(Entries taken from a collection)
*** Begin section ***

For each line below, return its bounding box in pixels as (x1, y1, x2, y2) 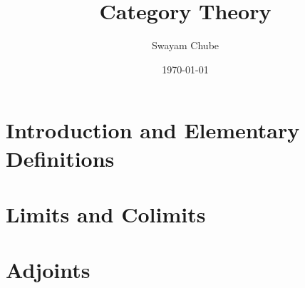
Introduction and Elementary (6, 115, 300, 145)
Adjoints (6, 255, 91, 284)
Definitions (6, 143, 115, 173)
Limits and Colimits (6, 199, 206, 228)
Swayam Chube (151, 38, 219, 53)
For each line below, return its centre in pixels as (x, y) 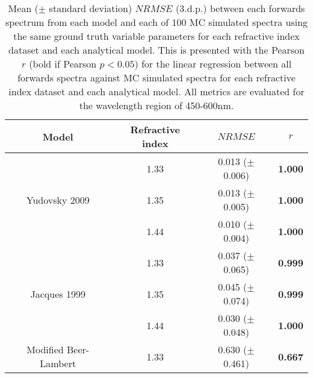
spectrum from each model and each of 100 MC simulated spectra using (156, 22)
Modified (45, 349)
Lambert (58, 363)
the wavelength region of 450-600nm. (156, 105)
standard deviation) (91, 8)
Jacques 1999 (58, 294)
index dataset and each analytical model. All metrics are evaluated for (156, 91)
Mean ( (23, 8)
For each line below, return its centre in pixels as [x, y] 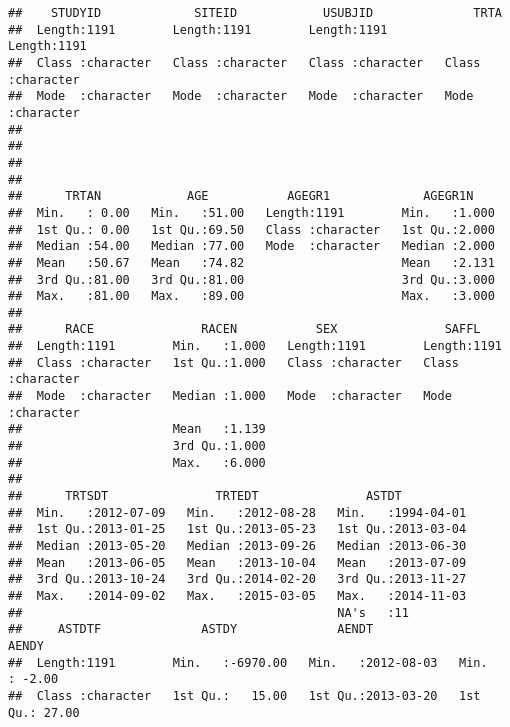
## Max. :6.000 [137, 462]
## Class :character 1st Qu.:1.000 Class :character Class [234, 362]
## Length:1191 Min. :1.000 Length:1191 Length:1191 [255, 346]
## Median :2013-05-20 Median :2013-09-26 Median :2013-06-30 [237, 546]
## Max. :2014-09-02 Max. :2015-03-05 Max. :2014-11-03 [237, 595]
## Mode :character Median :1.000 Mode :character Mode [230, 396]
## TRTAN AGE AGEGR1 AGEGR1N [241, 196]
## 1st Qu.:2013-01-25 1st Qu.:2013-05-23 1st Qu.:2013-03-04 [237, 529]
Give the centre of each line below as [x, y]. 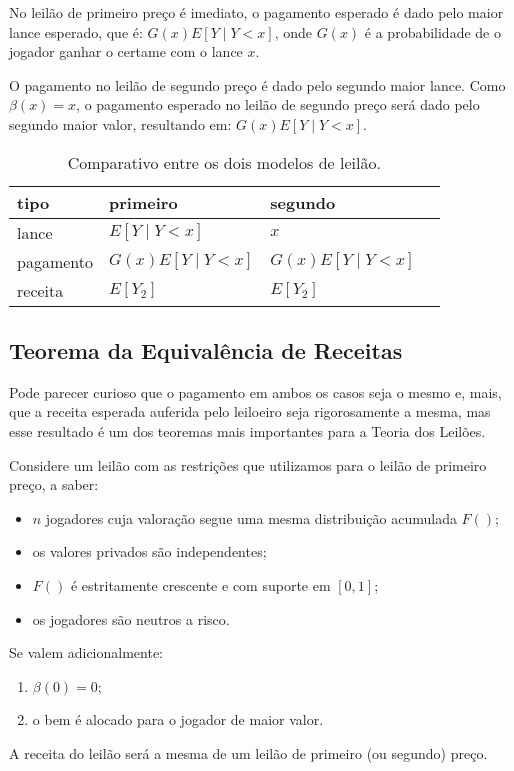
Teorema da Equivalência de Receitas [206, 349]
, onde [293, 31]
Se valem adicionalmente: [86, 652]
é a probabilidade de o [432, 31]
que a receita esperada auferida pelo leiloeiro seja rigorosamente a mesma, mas [250, 411]
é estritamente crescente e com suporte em [200, 584]
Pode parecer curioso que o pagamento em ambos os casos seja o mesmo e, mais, [255, 391]
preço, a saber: [54, 484]
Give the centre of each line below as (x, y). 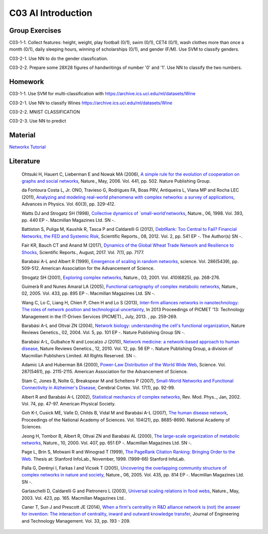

*** End section ***

#### [What to work on]
Output every entry verbatim but skip the pictures.

#### [The completed task]
For each line below, return its bounding box in pixels as (x1, y1, x2, y2) 
Introduction and Elementary (6, 115, 300, 145)
Adjoints (6, 255, 91, 284)
Definitions (6, 143, 115, 173)
Limits and Colimits (6, 199, 206, 228)
Swayam Chube (151, 38, 219, 53)
For each line below, return its centre in pixels as (x, y) 
spectrum from each model and each of 100 MC simulated spectra using (156, 22)
Modified (45, 349)
Lambert (58, 363)
the wavelength region of 450-600nm. (156, 105)
standard deviation) (91, 8)
Jacques 1999 (58, 294)
index dataset and each analytical model. All metrics are evaluated for (156, 91)
Mean ( (23, 8)
For each line below, return its centre in pixels as [x, y] 
## Max. :6.000 [137, 462]
## Class :character 1st Qu.:1.000 Class :character Class [234, 362]
## Length:1191 Min. :1.000 Length:1191 Length:1191 [255, 346]
## Median :2013-05-20 Median :2013-09-26 Median :2013-06-30 [237, 546]
## Max. :2014-09-02 Max. :2015-03-05 Max. :2014-11-03 [237, 595]
## Mode :character Median :1.000 Mode :character Mode [230, 396]
## TRTAN AGE AGEGR1 AGEGR1N [241, 196]
## 1st Qu.:2013-01-25 1st Qu.:2013-05-23 1st Qu.:2013-03-04 [237, 529]
Give the centre of each line below as [x, y]. 
Teorema da Equivalência de Receitas [206, 349]
, onde [293, 31]
Se valem adicionalmente: [86, 652]
é a probabilidade de o [432, 31]
que a receita esperada auferida pelo leiloeiro seja rigorosamente a mesma, mas [250, 411]
é estritamente crescente e com suporte em [200, 584]
Pode parecer curioso que o pagamento em ambos os casos seja o mesmo e, mais, [255, 391]
preço, a saber: [54, 484]
Give the centre of each line below as (x, y). 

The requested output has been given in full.